─── DATA RECORDS

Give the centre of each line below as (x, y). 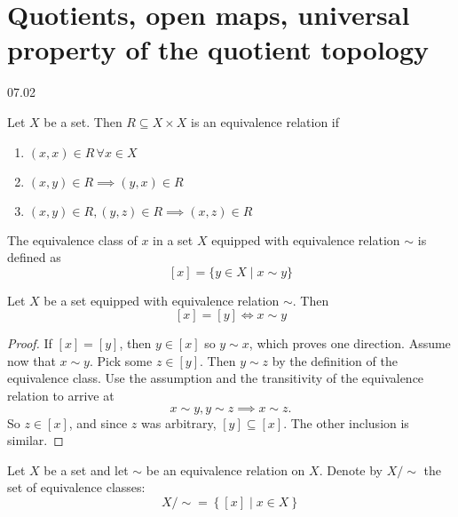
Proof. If (30, 343)
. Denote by (351, 469)
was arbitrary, (178, 422)
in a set (173, 239)
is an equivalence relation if (265, 121)
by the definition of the (335, 360)
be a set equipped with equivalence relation (162, 300)
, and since (98, 422)
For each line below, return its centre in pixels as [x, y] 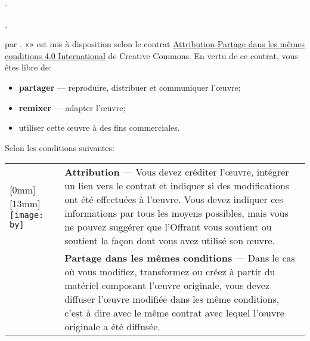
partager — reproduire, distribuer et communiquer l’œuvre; [130, 87]
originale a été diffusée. [112, 327]
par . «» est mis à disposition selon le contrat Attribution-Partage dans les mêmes [155, 44]
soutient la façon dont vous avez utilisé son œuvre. [170, 241]
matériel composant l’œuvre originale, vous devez [167, 285]
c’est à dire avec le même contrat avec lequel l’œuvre [174, 313]
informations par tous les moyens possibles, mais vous [176, 213]
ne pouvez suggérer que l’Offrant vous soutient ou [168, 227]

──────

• **ABOUT THIS EXERCISE**
Starting at the line that contains "since (98, 422)" and ending at the final line of the data, reproduce each line exactly. Pictures stay out of the copy.

• **SOLUTION BELOW**
, and since (98, 422)
For each line below, return its centre in pixels as [x, y] 
partager — reproduire, distribuer et communiquer l’œuvre; [130, 87]
originale a été diffusée. [112, 327]
par . «» est mis à disposition selon le contrat Attribution-Partage dans les mêmes [155, 44]
soutient la façon dont vous avez utilisé son œuvre. [170, 241]
matériel composant l’œuvre originale, vous devez [167, 285]
c’est à dire avec le même contrat avec lequel l’œuvre [174, 313]
informations par tous les moyens possibles, mais vous [176, 213]
ne pouvez suggérer que l’Offrant vous soutient ou [168, 227]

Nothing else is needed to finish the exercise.